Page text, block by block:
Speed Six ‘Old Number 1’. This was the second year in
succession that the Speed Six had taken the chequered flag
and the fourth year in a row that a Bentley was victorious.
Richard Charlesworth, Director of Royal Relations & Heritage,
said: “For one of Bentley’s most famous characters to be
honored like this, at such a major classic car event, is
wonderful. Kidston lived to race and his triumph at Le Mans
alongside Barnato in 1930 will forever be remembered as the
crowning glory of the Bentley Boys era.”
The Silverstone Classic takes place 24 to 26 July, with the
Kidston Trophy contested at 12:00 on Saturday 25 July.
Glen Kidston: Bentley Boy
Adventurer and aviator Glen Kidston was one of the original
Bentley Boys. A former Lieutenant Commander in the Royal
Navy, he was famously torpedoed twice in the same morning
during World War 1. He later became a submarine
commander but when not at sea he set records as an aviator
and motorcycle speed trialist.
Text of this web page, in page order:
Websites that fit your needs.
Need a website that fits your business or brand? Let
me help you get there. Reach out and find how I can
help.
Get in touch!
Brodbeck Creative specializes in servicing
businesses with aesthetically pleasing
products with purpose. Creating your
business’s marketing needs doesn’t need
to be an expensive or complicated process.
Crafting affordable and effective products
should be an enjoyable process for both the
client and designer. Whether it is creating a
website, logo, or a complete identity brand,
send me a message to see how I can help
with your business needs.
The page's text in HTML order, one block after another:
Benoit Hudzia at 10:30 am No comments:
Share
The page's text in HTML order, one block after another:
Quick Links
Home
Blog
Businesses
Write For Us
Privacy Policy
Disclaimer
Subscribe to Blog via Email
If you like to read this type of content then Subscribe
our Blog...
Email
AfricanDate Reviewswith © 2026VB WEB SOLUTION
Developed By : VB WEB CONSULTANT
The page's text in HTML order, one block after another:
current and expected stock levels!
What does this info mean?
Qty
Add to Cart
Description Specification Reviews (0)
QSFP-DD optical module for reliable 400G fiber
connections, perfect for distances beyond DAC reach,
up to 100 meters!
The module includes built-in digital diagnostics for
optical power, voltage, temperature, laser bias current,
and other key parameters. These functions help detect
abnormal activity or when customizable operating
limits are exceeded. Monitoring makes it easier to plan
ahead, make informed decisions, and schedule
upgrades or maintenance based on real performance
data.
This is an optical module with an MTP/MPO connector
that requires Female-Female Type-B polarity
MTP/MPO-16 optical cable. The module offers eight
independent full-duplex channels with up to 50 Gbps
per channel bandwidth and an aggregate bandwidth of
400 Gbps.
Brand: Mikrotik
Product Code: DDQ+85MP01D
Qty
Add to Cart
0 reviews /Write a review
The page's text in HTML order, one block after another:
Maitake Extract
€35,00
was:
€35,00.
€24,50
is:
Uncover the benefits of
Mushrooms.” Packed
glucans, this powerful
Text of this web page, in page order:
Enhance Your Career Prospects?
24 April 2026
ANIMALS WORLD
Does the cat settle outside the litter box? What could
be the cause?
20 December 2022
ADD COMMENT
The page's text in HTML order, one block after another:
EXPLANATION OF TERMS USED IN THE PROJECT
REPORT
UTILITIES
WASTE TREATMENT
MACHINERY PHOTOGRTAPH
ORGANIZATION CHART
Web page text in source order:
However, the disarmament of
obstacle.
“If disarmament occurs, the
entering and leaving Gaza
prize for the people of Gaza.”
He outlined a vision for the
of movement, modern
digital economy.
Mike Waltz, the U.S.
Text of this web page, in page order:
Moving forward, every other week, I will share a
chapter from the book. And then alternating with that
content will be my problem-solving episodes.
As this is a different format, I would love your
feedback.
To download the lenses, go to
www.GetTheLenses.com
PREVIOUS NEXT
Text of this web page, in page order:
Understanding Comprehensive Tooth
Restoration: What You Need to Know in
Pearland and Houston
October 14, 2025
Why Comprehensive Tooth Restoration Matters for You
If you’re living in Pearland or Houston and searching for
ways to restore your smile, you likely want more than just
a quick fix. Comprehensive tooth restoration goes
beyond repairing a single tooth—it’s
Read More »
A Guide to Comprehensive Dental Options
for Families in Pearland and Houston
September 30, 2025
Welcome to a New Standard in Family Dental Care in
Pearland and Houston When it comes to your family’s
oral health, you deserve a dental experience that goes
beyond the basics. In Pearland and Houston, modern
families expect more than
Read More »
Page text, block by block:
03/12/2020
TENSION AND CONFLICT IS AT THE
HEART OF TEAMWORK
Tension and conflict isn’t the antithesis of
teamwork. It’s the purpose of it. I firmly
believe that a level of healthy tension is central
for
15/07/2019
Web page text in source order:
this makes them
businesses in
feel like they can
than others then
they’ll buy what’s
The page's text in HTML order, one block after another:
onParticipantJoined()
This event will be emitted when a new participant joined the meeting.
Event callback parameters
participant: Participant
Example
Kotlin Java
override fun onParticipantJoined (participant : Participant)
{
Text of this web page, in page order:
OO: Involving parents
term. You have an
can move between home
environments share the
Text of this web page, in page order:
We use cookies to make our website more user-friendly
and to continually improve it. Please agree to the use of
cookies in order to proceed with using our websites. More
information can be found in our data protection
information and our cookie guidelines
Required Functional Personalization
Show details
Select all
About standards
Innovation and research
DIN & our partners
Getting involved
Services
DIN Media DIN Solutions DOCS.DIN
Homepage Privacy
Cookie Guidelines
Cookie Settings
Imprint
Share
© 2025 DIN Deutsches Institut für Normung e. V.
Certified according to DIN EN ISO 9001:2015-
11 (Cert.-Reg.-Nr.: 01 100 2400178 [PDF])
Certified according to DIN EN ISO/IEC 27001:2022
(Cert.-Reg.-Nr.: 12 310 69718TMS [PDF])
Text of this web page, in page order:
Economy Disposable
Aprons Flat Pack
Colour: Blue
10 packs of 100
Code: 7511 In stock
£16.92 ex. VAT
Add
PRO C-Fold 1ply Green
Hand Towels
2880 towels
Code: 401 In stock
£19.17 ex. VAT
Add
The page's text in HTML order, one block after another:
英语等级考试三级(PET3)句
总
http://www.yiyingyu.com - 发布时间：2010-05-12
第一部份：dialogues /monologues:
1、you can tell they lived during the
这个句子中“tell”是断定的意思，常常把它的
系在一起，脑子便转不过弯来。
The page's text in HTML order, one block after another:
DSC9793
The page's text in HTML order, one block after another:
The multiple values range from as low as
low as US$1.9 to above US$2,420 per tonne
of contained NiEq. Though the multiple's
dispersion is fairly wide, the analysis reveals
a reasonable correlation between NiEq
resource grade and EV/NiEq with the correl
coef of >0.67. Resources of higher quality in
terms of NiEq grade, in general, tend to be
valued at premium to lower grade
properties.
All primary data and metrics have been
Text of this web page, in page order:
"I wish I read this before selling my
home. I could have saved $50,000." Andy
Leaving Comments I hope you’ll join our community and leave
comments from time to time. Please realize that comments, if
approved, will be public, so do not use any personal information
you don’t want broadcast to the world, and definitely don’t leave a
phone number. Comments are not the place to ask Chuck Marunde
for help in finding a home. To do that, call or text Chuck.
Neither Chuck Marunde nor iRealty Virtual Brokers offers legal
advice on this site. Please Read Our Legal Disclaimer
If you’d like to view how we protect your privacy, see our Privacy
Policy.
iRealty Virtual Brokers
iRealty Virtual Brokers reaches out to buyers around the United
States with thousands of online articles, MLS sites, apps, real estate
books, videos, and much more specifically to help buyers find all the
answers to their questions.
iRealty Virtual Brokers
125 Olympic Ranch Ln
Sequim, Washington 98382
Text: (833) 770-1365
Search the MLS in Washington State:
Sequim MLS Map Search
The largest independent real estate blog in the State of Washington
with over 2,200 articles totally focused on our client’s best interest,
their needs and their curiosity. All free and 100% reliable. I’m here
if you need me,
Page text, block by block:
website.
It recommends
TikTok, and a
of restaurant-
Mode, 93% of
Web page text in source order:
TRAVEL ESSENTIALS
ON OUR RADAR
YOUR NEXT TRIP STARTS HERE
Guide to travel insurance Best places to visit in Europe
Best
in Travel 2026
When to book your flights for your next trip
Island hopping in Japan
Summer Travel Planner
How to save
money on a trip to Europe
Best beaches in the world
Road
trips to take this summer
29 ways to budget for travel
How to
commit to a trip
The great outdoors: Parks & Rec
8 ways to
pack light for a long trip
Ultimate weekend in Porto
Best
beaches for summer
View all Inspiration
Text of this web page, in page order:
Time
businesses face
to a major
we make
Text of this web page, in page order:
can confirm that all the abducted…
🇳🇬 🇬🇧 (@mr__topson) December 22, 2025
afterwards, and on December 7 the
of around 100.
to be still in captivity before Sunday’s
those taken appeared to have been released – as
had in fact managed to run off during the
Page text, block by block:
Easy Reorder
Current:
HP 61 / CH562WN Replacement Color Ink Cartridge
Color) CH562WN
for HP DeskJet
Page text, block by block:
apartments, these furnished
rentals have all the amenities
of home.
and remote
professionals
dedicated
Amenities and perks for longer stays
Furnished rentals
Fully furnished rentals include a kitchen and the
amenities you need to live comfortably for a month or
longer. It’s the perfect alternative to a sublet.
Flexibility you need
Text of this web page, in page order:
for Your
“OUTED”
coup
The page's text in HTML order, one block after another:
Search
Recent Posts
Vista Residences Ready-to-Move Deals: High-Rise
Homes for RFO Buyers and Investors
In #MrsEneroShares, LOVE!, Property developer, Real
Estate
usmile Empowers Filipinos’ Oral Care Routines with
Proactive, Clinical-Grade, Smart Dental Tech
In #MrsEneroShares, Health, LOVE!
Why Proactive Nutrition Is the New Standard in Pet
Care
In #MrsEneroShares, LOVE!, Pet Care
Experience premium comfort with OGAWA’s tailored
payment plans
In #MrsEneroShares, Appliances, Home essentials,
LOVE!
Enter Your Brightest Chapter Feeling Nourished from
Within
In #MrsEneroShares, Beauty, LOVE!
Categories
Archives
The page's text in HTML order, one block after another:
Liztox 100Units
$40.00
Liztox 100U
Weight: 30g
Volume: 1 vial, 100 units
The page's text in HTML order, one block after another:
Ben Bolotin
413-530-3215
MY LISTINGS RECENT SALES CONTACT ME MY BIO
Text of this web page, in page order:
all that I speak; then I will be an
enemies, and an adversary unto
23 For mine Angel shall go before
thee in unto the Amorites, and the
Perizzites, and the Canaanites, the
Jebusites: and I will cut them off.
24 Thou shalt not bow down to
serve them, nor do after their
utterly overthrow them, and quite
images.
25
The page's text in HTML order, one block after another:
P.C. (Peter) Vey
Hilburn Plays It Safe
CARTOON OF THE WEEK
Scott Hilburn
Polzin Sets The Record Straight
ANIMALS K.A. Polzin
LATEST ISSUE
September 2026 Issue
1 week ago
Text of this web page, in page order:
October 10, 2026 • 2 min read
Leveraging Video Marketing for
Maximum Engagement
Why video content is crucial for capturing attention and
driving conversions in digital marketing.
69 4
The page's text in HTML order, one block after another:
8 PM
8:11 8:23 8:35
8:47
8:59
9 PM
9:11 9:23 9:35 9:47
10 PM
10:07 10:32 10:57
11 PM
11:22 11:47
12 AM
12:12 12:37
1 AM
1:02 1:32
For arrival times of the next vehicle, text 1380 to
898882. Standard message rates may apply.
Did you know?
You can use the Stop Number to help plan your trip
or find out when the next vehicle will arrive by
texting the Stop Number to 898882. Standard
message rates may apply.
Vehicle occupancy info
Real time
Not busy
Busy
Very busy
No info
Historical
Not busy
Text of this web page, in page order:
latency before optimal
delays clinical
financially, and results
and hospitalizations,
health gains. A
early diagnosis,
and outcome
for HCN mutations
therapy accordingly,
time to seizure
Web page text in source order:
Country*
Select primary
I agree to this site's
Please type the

### [WORK INSTRUCTION]
Each line of the records, from the opening one through the line holding "during World War", should be restated word for word, with nothing else in the answer.

### [COMPLETED TASK]
Page text, block by block:
Speed Six ‘Old Number 1’. This was the second year in
succession that the Speed Six had taken the chequered flag
and the fourth year in a row that a Bentley was victorious.
Richard Charlesworth, Director of Royal Relations & Heritage,
said: “For one of Bentley’s most famous characters to be
honored like this, at such a major classic car event, is
wonderful. Kidston lived to race and his triumph at Le Mans
alongside Barnato in 1930 will forever be remembered as the
crowning glory of the Bentley Boys era.”
The Silverstone Classic takes place 24 to 26 July, with the
Kidston Trophy contested at 12:00 on Saturday 25 July.
Glen Kidston: Bentley Boy
Adventurer and aviator Glen Kidston was one of the original
Bentley Boys. A former Lieutenant Commander in the Royal
Navy, he was famously torpedoed twice in the same morning
during World War 1. He later became a submarine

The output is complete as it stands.